Szpilkostrada ma powstać w tym roku, szczegółowy termin rozpoczęcia i zakończenia prac nie jest jeszcze znany, ale jak zapewnia Dariusz Dębski, wszystkie roboty związane z budową szpilkostrady będą prowadzone w taki sposób, aby były one jak najmniej uciążliwe zarówno dla spacerowiczów, jak i prowadzących tam działalności gospodarcze.
Na kostkę brukową na deptaku szczególnie narzekają kobiety, które niszczą na nim obuwie. Ale jak zaznacza prezydent szpilkostrada to udogodnienie, które ma służyć także rodzicom z wózkami i niepełnosprawnym. - Ulica Żeromskiego jest bardo ważnym miejsce dla naszego miasta. Od wielu lat trwają dyskusje, co zrobić, aby przywrócić ruch i życie na miejskim deptaku, a niewątpliwie ułatwienia komunikacyjne mają służyć temu, aby mieszkańcy Radomia częściej wybierali się na ul. Żeromskiego – tłumaczy Radosław Witkowski.

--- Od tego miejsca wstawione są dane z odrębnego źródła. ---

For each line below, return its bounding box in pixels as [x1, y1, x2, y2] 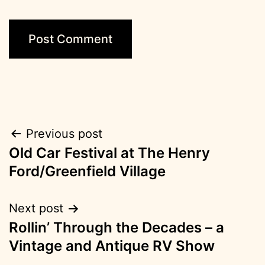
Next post [9, 201, 63, 216]
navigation [8, 151, 112, 177]
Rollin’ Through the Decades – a [9, 219, 224, 237]
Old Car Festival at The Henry [9, 144, 210, 162]
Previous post [26, 127, 102, 141]
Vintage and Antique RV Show [9, 237, 215, 255]
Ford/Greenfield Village [9, 163, 166, 180]
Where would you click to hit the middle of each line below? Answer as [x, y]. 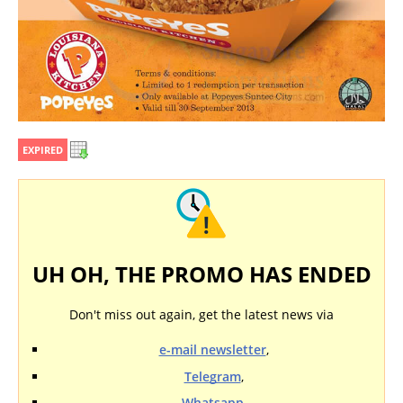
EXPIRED [43, 150]
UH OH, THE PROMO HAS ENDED [201, 274]
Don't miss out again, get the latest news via [201, 314]
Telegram [212, 376]
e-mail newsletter [212, 349]
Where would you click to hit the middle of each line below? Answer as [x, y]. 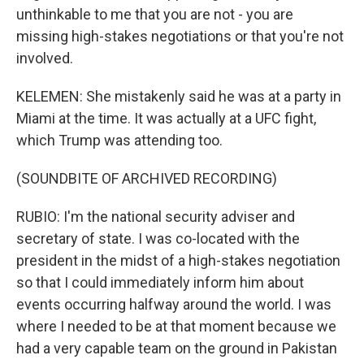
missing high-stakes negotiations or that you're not [180, 36]
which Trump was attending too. [119, 140]
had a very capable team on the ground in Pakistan [177, 348]
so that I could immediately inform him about [160, 282]
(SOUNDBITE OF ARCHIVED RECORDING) [147, 178]
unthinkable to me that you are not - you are [155, 14]
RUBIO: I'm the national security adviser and [156, 217]
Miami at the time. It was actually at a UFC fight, [166, 118]
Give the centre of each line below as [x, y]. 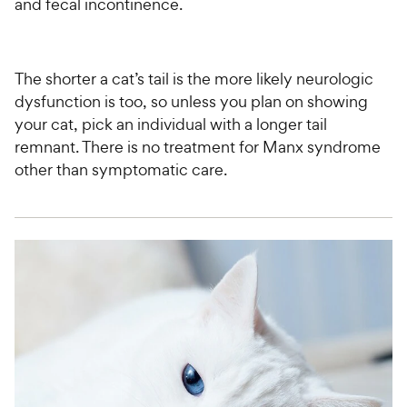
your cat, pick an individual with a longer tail [171, 124]
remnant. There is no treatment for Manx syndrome [198, 147]
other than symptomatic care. [121, 170]
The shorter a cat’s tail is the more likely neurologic [194, 79]
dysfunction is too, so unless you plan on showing [191, 102]
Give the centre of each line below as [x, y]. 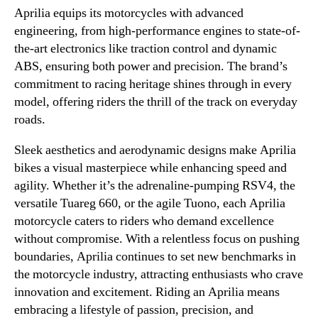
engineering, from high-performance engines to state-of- [157, 31]
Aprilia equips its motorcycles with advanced [129, 13]
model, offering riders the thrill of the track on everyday [156, 102]
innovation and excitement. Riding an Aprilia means [147, 292]
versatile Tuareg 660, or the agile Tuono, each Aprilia [150, 203]
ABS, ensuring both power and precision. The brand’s [151, 66]
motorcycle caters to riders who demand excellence [144, 221]
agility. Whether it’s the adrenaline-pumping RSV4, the [155, 186]
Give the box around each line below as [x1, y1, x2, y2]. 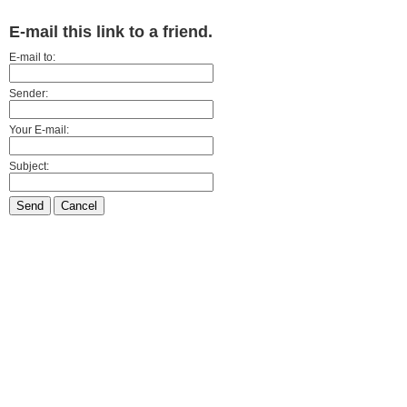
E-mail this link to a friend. [9, 23, 213, 41]
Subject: [9, 160, 49, 173]
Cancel [61, 199, 97, 213]
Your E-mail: [9, 124, 69, 136]
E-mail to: [9, 51, 55, 64]
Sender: [9, 87, 48, 100]
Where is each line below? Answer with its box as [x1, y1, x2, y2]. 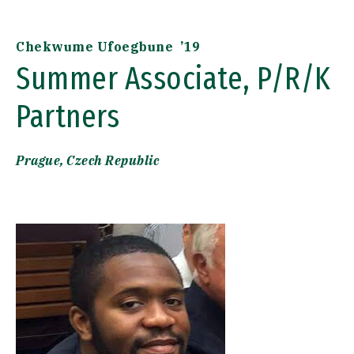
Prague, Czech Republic [16, 153, 159, 168]
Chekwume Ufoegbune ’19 [16, 39, 201, 55]
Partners [16, 98, 119, 136]
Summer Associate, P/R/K [16, 60, 331, 98]
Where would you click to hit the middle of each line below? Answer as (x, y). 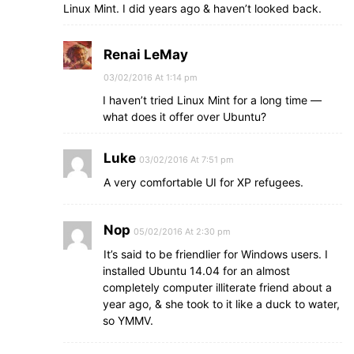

Jak zapewnia prezydent, szpilkostrada nie stoi w żadnej sprzeczności z poprawianiem infrastruktury przeznaczonej dla pieszych w innych miejscach miasta. - Ułatwienia komunikacyjne i usuwanie barier funkcjonalnych czy też architektonicznych to nasz obowiązek. Nie dotyka on tylko ul. Żeromskiego. W budżecie miasta zapisujemy pieniądze i wykorzystujemy je na likwidację barier architektonicznych – przyznaje Radosław Witkowski.
Radom będzie drugim miastem gdzie pojawi się „szpilkostrada”. Podobne rozwiązania jest testowane we Wrocławiu.